The library is is header-only, and requires C++14. It is compatible through C++14, 17, 20, 23 and beyond.
Decimal is under active development and is not an official boost library.
This library is header only. It contains no other dependencies.
Simply #include
it and use it.
git clone https://github.com/cppalliance/decimal
cd decimal
mkdir build && cd build
cmake .. OR cmake .. -DCMAKE_INSTALL_PREFIX=/your/custom/path
cmake --install .
git clone https://github.com/cppalliance/decimal
cd decimal
vcpkg install decimal --overlay-ports=ports/decimal
git clone https://github.com/cppalliance/decimal
conan create decimal/conan --build missing
Boost.Decimal is tested natively on Ubuntu (x86_64, s390x, and aarch64), macOS (x86_64, and Apple Silicon), and Windows (x32 and x64); as well as emulated PPC64LE and STM32 using QEMU with the following compilers:
- GCC 7 and later
- Clang 6 and later
- Visual Studio 2017 and later
- Intel OneAPI DPC++
Decimal provides 3 IEEE-754 compliant types:
namespace boost {
namespace decimal {
class decimal32;
class decimal64;
class decimal128;
} //namespace decimal
} //namespace boost
and also 3 similar but non-compliant types with improved runtime performance:
namespace boost {
namespace decimal {
class decimal32_fast;
class decimal64_fast;
class decimal128_fast;
} //namespace decimal
} //namespace boost
These types operate like built-in floating point types.

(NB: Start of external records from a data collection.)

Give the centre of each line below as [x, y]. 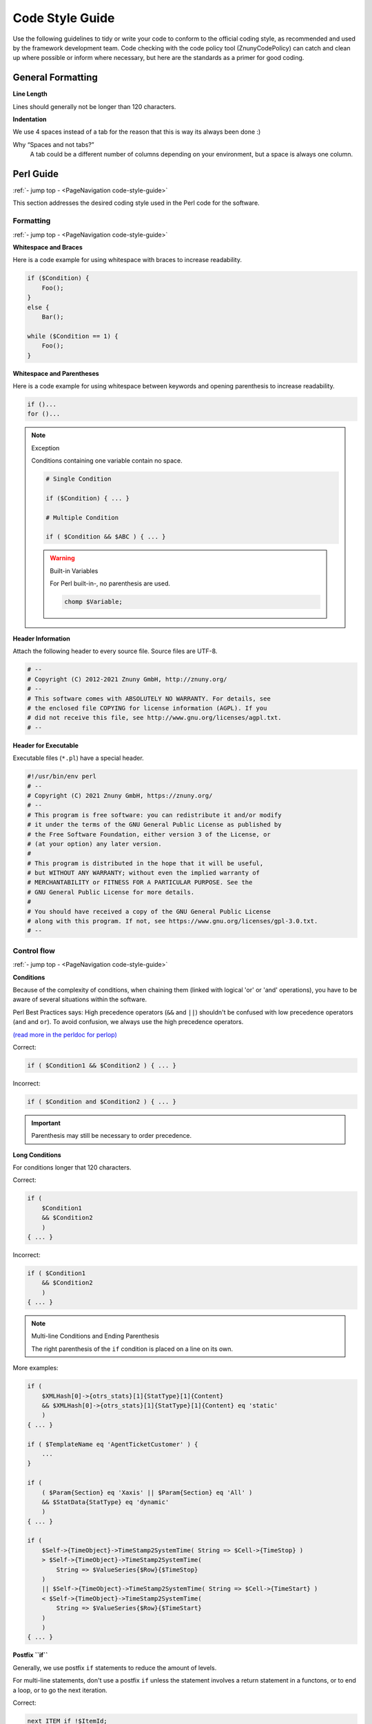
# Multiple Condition [82, 518]
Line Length [30, 94]
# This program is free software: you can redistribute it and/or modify [154, 815]
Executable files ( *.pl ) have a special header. [78, 758]
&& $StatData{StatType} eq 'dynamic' [105, 1502]
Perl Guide [35, 174]
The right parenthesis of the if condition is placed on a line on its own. [132, 1349]
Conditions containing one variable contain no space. [107, 461]
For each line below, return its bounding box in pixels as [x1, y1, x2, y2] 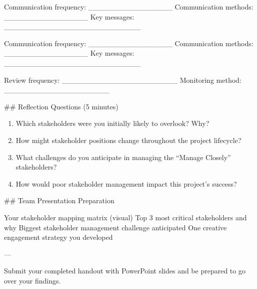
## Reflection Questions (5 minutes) [4, 101, 118, 111]
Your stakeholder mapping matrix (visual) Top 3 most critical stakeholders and [4, 212, 247, 222]
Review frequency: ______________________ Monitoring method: [4, 74, 241, 85]
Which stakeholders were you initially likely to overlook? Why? [15, 118, 209, 128]
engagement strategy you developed [4, 232, 113, 242]
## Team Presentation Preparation [4, 195, 114, 206]
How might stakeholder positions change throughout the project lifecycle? [15, 134, 241, 145]
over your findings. [4, 275, 61, 285]
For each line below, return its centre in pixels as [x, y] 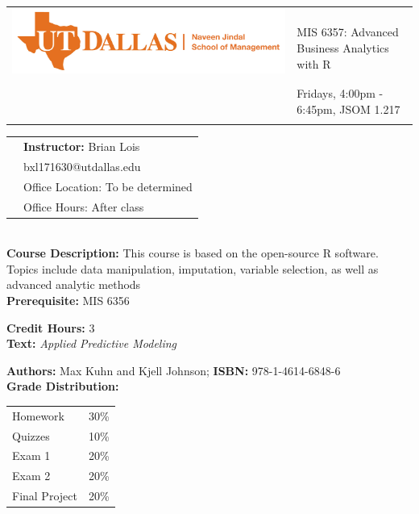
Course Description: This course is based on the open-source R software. [193, 253]
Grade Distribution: [63, 386]
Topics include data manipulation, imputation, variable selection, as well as [193, 268]
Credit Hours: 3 [51, 327]
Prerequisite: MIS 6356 [68, 301]
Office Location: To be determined [108, 186]
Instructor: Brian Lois [82, 146]
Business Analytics [343, 47]
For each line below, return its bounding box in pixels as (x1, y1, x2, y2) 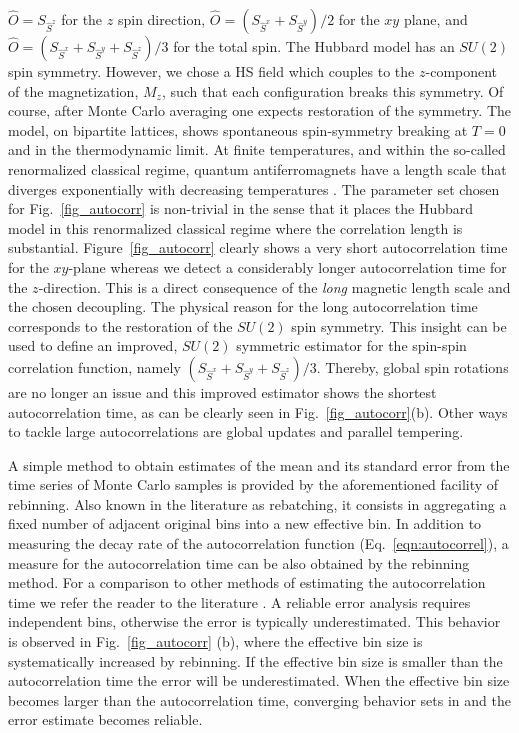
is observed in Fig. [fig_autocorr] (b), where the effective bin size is (8, 631, 423, 652)
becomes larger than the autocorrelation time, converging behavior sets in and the (8, 689, 511, 710)
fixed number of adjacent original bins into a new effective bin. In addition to (8, 513, 482, 534)
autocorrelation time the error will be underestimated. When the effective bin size (8, 670, 510, 691)
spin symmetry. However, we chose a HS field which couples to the (8, 61, 415, 81)
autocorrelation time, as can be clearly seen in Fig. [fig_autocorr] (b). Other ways (8, 401, 508, 422)
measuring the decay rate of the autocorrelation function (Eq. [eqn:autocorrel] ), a (8, 533, 509, 554)
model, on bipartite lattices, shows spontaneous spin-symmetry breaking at (8, 119, 468, 140)
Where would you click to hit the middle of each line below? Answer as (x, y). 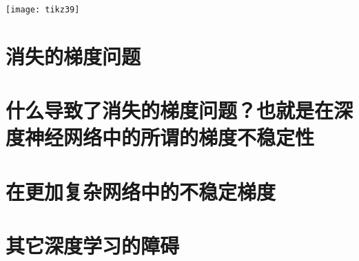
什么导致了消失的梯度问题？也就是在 (170, 110)
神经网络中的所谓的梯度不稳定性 (170, 137)
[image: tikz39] (43, 10)
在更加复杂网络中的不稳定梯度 (141, 191)
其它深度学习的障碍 (93, 245)
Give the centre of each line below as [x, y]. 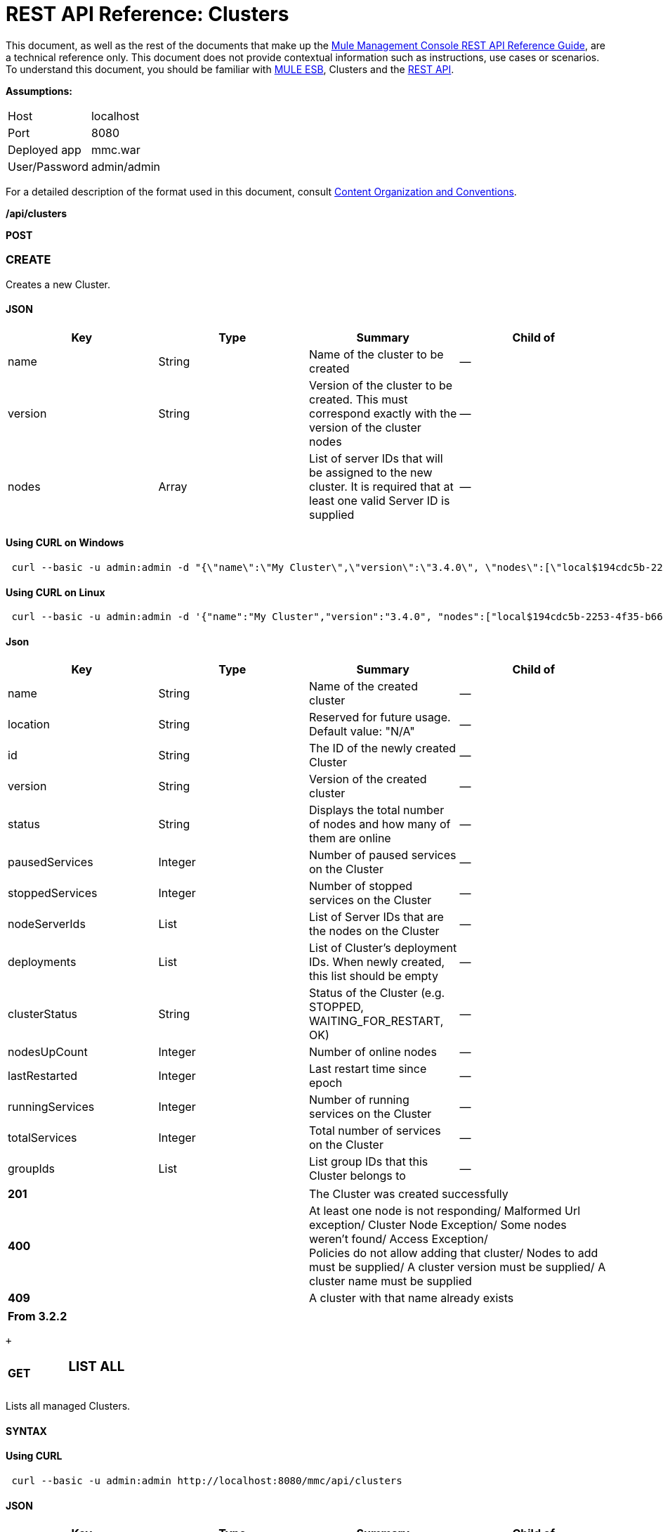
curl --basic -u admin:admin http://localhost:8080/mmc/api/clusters [207, 1480]
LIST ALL [97, 1367]
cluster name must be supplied [390, 1281]
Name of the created [363, 687]
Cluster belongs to [357, 1176]
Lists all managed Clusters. [68, 1406]
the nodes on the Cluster [374, 931]
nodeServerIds [47, 924]
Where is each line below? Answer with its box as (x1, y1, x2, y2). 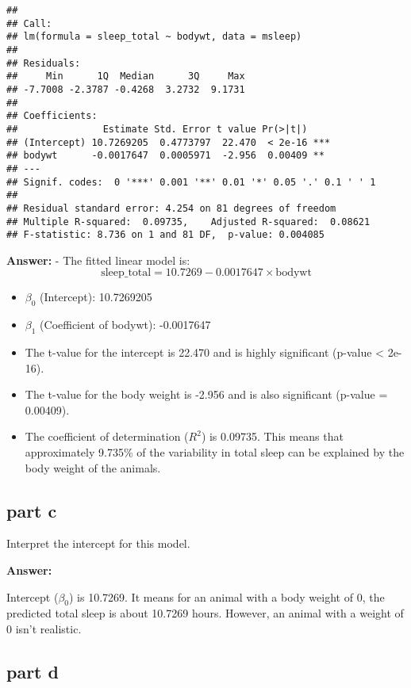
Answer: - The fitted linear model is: (6, 251, 190, 268)
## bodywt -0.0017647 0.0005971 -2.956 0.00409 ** (6, 150, 325, 162)
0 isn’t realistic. (6, 620, 82, 636)
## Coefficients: (6, 110, 98, 122)
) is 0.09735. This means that (201, 428, 344, 445)
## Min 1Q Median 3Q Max (6, 71, 245, 82)
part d (6, 659, 59, 683)
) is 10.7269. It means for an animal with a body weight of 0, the (69, 588, 385, 605)
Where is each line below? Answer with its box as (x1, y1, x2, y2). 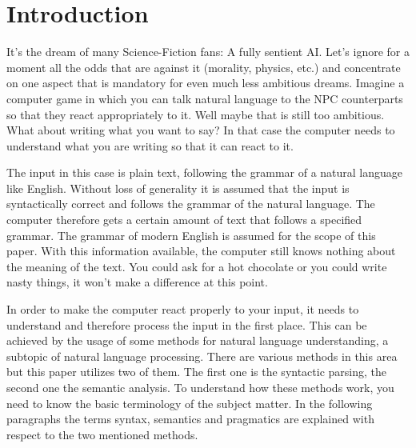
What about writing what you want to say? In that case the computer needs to (6, 122, 395, 138)
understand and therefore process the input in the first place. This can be (6, 316, 367, 333)
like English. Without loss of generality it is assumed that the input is (6, 179, 350, 196)
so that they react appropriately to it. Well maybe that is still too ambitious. (6, 106, 385, 122)
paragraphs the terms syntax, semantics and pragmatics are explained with (6, 410, 374, 427)
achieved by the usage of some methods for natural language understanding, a (6, 332, 389, 349)
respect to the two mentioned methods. (6, 426, 198, 442)
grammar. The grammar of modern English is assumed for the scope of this (6, 226, 376, 243)
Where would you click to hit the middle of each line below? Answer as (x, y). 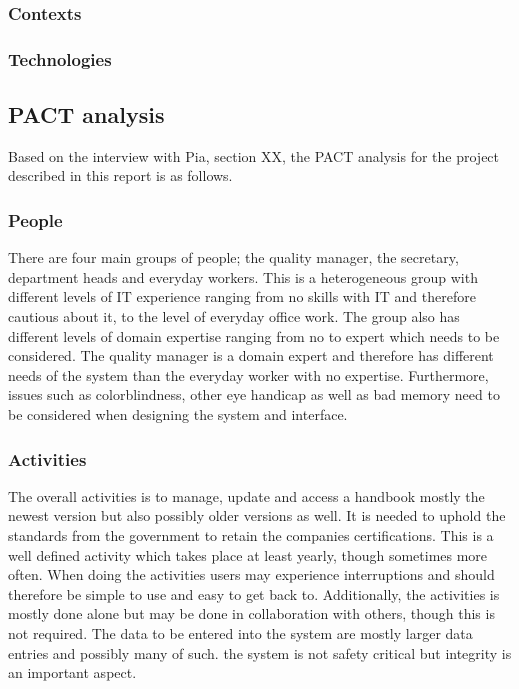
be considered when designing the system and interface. (178, 414)
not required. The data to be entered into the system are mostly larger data (240, 633)
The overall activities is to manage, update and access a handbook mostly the (246, 495)
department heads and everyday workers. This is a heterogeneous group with (243, 276)
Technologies (60, 58)
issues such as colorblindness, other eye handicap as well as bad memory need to (254, 394)
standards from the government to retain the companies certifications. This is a (251, 535)
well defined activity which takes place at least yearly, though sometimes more (248, 554)
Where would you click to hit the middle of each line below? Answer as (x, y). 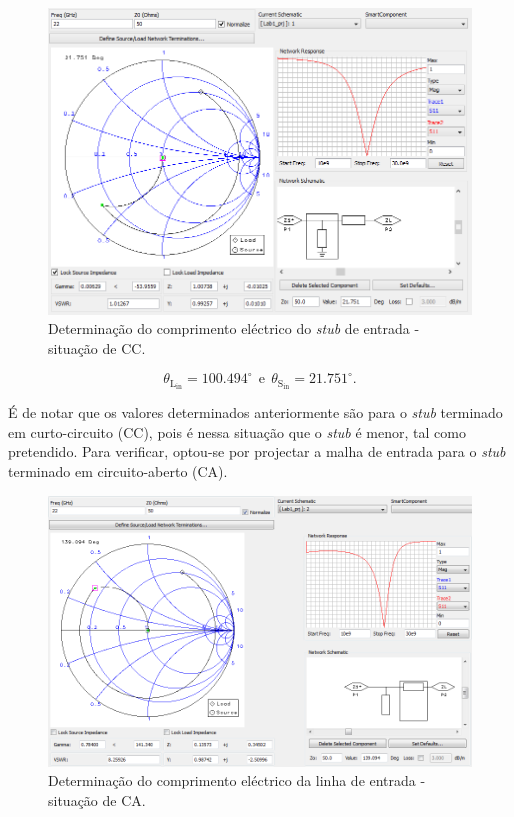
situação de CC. (97, 348)
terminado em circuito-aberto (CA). (118, 471)
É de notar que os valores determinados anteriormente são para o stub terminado (255, 412)
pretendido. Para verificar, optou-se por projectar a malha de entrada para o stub (257, 451)
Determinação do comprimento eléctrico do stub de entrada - (234, 328)
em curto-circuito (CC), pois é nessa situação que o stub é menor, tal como (237, 431)
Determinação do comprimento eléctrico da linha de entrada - (237, 780)
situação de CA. (97, 799)
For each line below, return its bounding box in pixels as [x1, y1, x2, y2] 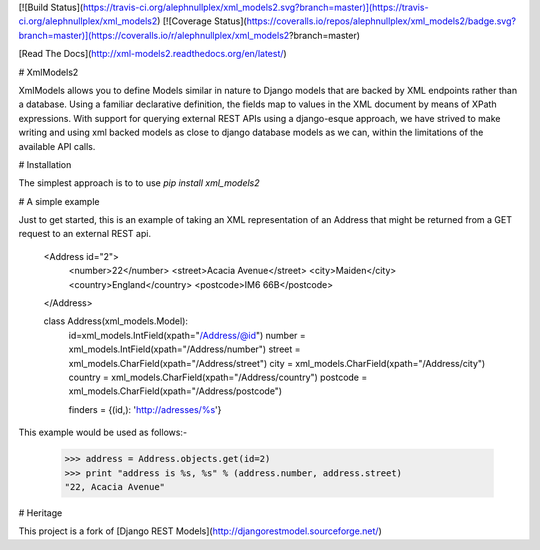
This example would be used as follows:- [18, 426, 188, 439]
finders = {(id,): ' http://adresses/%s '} [68, 403, 222, 415]
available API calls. [18, 140, 96, 152]
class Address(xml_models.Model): [43, 315, 189, 327]
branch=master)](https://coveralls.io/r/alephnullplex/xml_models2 [18, 29, 290, 41]
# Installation [18, 158, 72, 170]
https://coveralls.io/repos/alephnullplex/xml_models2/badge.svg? [246, 15, 517, 27]
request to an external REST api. [18, 228, 152, 240]
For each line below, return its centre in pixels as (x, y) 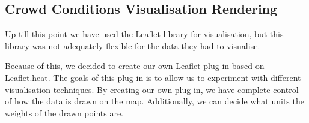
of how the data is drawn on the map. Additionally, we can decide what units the (154, 101)
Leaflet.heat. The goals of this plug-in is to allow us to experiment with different (153, 77)
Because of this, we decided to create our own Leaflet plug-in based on (135, 66)
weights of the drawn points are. (64, 112)
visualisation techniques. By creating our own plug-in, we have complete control (152, 89)
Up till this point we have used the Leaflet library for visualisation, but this (144, 34)
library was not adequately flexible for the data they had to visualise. (133, 45)
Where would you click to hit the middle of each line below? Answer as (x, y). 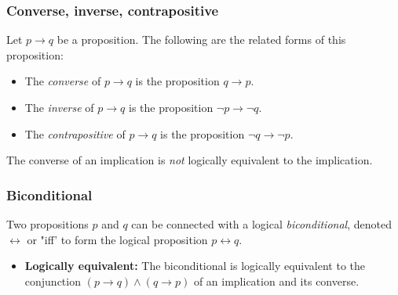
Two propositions (47, 224)
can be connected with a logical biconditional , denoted (261, 224)
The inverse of (59, 107)
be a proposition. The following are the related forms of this (201, 40)
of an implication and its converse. (276, 281)
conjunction (53, 281)
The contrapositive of (75, 133)
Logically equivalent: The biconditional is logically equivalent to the (195, 266)
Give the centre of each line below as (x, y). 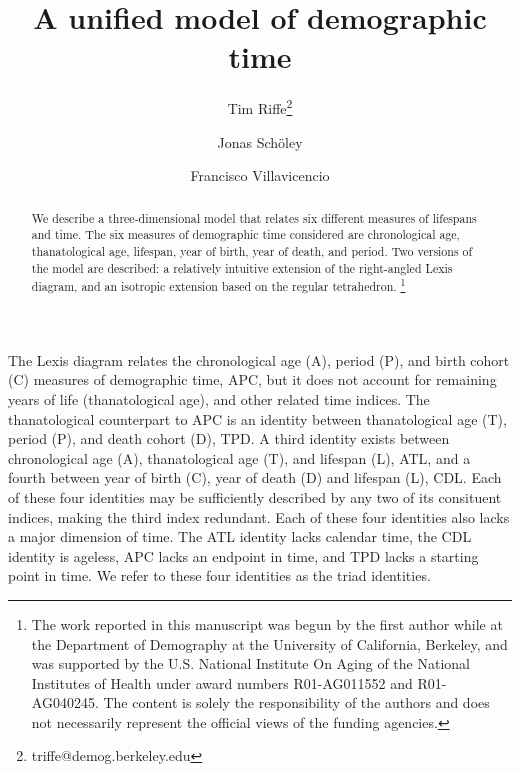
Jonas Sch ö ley (260, 141)
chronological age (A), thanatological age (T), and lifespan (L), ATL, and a (239, 457)
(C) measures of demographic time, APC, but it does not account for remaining (252, 379)
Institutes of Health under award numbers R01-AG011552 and (222, 682)
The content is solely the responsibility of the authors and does (296, 702)
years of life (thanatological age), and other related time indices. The (219, 398)
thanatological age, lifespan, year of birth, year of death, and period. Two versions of (252, 250)
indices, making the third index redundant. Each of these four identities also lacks (259, 516)

They have their own implementations of the Standard-Library functions
(e.g. like those found in <cmath>
, <charconv>
, <cstdlib>
, etc.).
The entire library can be conveniently included with #include <boost/decimal.hpp>
Using the decimal types is simple.
#include <boost/decimal.hpp>
#include <iostream>
int main()
{
using boost::decimal::decimal32;
constexpr decimal32 a {2, -1}; // Constructs the number 0.2
constexpr decimal32 b {1, -1}; // Constructs the number 0.1
auto sum {a + b};
std::cout << sum << std::endl; // prints 0.3
const auto neg_a {2, -1, true}; // Constructs the number -0.2
sum += neg_a;
std::cout << sum << std::endl; // Prints 0.1
return 0;
}
This intuitive straightforwardness is the same when using Standard-Library
functions (such as STL functions, <cmath>
-like functions and the like).
#include <boost/decimal.hpp>
#include <cassert>
#include <cstring>
int main()
{
using namespace boost::decimal;
decimal64 val {-0.25}; // Construction from a double
val = abs(val); // DO NOT call std::abs
char buffer[256];
auto r_to = to_chars(buffer, buffer + sizeof(buffer) - 1, val);
assert(r_to); // checks std::errc()
*r_to.ptr = '\0';
decimal64 return_value;
auto r_from = from_chars(buffer, buffer + std::strlen(buffer), return_value);
assert(val == return_value);
return 0;
}
The complete documentation can be found at: https://cppalliance.org/decimal/decimal.html
[1] IEEE Computer Society. IEEE Standard for Floating-Point Arithmetic, Std. IEEE:754-2008, August 29, 2008 (doi:10.1109/IEEESTD.2008.4610935).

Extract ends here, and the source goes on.